(Items from a data source)
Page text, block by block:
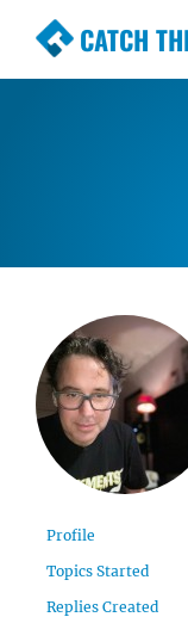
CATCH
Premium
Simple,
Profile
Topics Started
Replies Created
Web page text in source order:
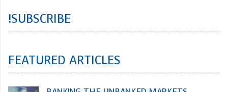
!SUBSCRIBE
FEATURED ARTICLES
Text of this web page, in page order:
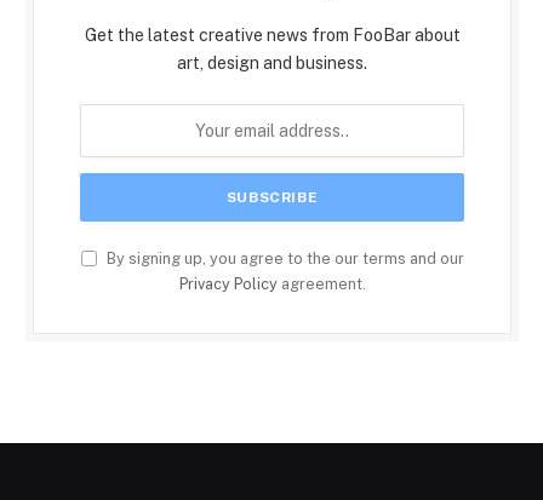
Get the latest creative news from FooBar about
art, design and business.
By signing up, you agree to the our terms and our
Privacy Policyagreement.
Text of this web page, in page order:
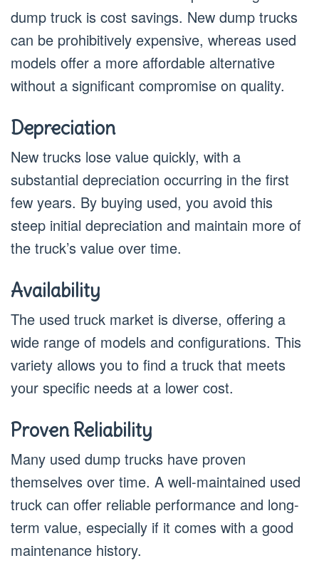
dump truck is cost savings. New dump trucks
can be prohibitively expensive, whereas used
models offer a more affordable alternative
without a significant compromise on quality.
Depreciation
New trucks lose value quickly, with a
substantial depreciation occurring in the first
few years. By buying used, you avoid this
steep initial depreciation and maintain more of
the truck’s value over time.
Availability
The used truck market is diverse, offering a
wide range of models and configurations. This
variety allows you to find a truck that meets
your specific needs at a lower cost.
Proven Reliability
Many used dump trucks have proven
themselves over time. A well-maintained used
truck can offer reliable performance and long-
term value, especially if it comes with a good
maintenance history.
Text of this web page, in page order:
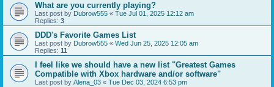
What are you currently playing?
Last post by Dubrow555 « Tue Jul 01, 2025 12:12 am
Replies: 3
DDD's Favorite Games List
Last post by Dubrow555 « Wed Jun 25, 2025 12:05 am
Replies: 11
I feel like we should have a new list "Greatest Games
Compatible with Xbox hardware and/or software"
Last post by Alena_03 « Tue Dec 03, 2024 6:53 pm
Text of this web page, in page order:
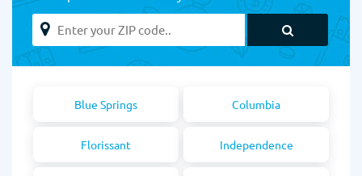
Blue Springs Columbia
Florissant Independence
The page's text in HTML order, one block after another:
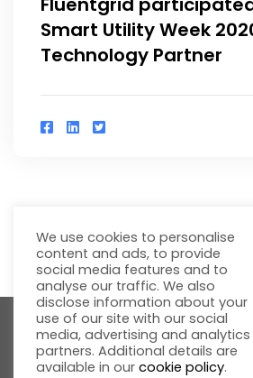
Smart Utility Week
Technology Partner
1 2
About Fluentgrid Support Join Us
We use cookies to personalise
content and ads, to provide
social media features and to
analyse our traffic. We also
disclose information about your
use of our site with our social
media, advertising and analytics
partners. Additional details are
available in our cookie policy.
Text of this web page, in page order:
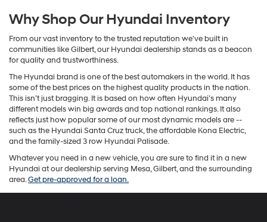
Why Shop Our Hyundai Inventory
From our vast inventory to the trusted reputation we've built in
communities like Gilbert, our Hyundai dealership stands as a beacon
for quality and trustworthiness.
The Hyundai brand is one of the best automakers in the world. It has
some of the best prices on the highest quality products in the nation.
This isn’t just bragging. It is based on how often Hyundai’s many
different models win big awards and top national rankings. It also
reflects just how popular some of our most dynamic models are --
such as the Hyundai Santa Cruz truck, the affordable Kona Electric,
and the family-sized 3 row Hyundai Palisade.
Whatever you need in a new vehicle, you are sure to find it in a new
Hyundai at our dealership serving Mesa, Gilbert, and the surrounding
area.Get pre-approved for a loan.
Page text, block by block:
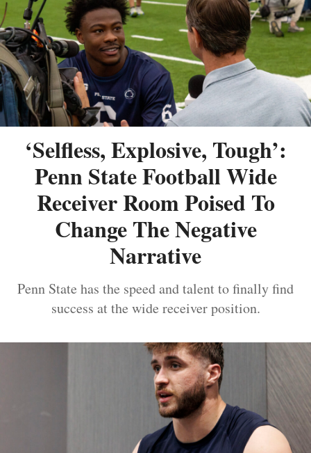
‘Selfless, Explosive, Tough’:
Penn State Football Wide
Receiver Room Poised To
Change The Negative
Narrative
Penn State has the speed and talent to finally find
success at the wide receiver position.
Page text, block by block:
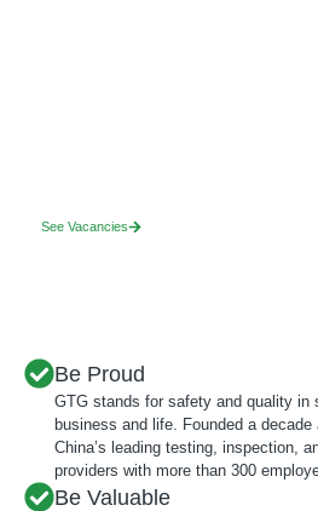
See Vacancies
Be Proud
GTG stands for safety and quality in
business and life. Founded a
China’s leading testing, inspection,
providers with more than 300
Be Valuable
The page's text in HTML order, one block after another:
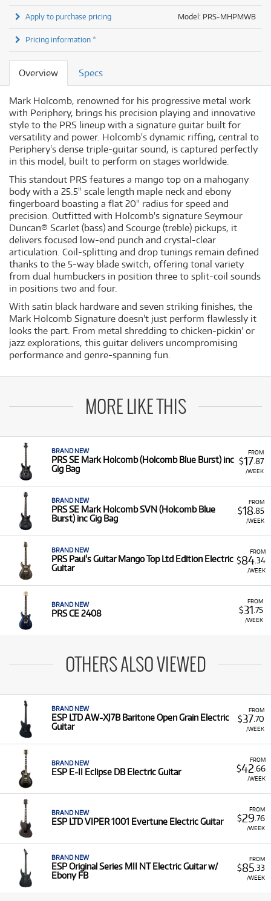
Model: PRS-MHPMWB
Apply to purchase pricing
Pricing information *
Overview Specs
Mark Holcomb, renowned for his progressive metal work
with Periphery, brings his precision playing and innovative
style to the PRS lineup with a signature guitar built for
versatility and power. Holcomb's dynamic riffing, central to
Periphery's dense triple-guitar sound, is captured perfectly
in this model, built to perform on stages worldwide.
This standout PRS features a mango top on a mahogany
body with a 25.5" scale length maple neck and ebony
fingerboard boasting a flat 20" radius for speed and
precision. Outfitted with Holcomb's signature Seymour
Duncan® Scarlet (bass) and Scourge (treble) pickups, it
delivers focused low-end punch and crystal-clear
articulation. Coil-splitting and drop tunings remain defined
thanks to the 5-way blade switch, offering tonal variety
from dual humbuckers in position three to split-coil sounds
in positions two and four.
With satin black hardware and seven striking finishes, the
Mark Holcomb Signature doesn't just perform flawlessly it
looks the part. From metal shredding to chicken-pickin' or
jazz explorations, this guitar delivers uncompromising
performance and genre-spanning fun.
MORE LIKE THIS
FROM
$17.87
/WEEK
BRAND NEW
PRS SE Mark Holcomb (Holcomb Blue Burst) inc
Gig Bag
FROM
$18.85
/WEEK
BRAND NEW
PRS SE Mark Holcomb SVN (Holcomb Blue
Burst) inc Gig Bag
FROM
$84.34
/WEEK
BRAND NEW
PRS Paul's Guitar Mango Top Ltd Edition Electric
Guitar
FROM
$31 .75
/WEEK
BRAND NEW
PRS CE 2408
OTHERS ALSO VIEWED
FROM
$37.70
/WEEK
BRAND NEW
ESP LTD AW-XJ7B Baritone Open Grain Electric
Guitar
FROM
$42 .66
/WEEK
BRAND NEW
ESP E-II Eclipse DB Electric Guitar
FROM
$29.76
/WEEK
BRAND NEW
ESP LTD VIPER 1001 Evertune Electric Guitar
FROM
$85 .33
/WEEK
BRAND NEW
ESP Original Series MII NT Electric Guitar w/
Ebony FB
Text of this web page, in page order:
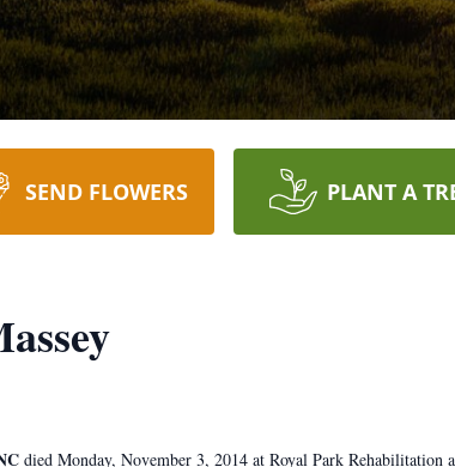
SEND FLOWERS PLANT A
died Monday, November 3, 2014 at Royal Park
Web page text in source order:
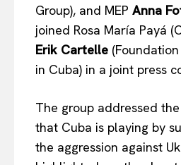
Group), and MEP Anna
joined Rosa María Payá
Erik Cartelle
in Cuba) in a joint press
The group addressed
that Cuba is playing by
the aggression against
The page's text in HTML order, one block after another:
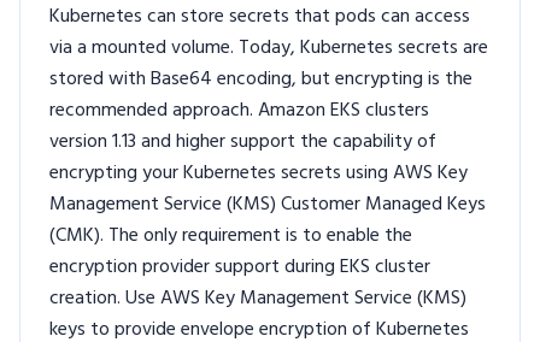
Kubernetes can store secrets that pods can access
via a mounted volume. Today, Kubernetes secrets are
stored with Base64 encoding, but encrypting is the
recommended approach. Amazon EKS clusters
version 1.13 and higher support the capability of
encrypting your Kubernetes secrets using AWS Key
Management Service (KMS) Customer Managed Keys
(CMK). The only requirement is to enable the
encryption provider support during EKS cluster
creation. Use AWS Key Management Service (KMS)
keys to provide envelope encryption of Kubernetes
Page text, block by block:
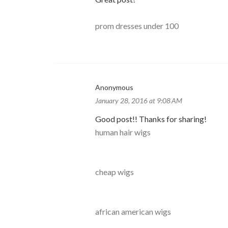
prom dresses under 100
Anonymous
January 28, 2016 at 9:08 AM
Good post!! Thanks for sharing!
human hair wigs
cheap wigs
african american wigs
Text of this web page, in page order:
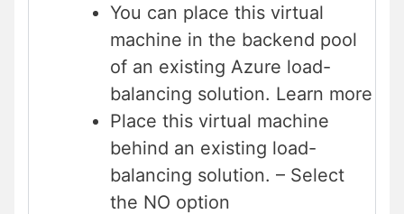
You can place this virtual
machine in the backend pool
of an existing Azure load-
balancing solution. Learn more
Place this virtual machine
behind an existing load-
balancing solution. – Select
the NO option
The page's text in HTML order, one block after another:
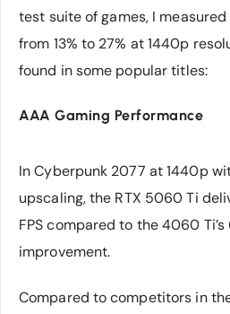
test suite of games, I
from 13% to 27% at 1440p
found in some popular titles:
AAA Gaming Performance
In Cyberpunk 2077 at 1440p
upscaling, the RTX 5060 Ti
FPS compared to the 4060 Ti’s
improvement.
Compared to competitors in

§ WORK INSTRUCTIONS:
Collect each line of the entries that has the word "dump", copying it in full.

§ WRITTEN RESPONSE:
dump truck is cost savings. New dump trucks
Many used dump trucks have proven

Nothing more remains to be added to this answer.